# Custom car audio Dubai



## dabudaplayer (Aug 28, 2010)

Hi guys, i was just wondering if anyone would know of a company that makes custom fitted subwoofers and speakers for cars. Ive looked online and couldn't find any company that does that, do they even exist here?


----------



## INFAMOUS (Apr 19, 2011)

LOL... they exist but almost impossible to find! Lots of cheap/knock off stuff here. Luckily the materials to build them are very cheap! I have done lots of this in the past and continue to here a bit on the side. Shoot me a PM and let me know what you have/looking for.


----------



## Ogri750 (Feb 14, 2008)

Google "Gulf Wireless"


----------



## gogic99 (Feb 6, 2014)

Help!!!!Same problem move to Dubai and I need box for kicker solo X,is somebody making boxes?Thank you


----------



## Brav0 (Feb 11, 2013)

I too have been looking into this too I have just bought a Peugeot RCZ, I dont want to fill it full of speakers as such but wouldn't mind replacing the stock ones with JL Audio or similar and maybe a small sub in the boot. I used to dabble a bit in the UK but I dont have the tools or the space here. Happy to do as a little project if anyone can assist?

Thanks


----------



## Berliner (Jul 18, 2013)

Went to YellowHat to check for component speakers for the doors, an amplifier to power them and active subwoofer to install under the seat of BMW Z4. On top of the over priced speakers, amp and sub, the salesman told they will charge me AED 900 for installing it and take 4 hours to do it!!!!

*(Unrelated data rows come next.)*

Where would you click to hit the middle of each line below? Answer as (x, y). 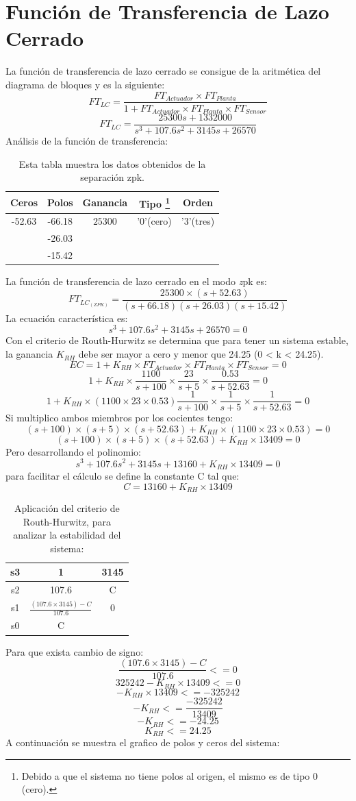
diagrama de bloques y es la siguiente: (85, 84)
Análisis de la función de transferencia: (87, 141)
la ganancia (29, 354)
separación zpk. (112, 177)
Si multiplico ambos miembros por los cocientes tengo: (119, 418)
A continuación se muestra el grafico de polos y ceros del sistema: (143, 742)
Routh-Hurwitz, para (67, 521)
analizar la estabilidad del (67, 535)
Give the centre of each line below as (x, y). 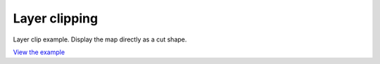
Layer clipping (56, 18)
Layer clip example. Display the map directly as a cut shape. (100, 39)
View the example (39, 52)
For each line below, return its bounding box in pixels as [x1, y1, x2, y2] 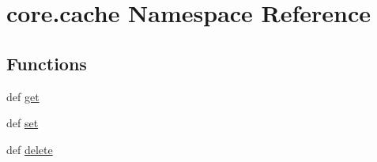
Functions [6, 51, 87, 75]
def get [6, 88, 40, 104]
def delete [6, 141, 53, 157]
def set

Needless to say I walked out of there. Will try sourcing the items online and have a go at it myself. Removing the door cards and installing the speakers won't take more than 30mins (lots of videos on YouTube on how to do it). It is installing the sub underneath the seat that I am not too confident about and securing the amp that will power the components in the doors.


----------



## gogic99 (Feb 6, 2014)

hmmm yes project we can all do something,well lets put it like this I know think or 2 about car audio I can not poste website here because I m new member so google honda civic type r kicker and on kicker site its my old car
now for past few year when I was leaving home in europe i was driving bmw e92 335i so i could not touch anything,then I come in Dubai and i bought porsche cayenne turbo i hate that car i sold it after 30 days,now i bought for my wife peugeot 307 and now I m ready to go music mental again,all music what you see in car i have in europe plus few more amps extra and more stuff.And we can do what ever because I have 75% off on fedex so hmmmmmmm,


----------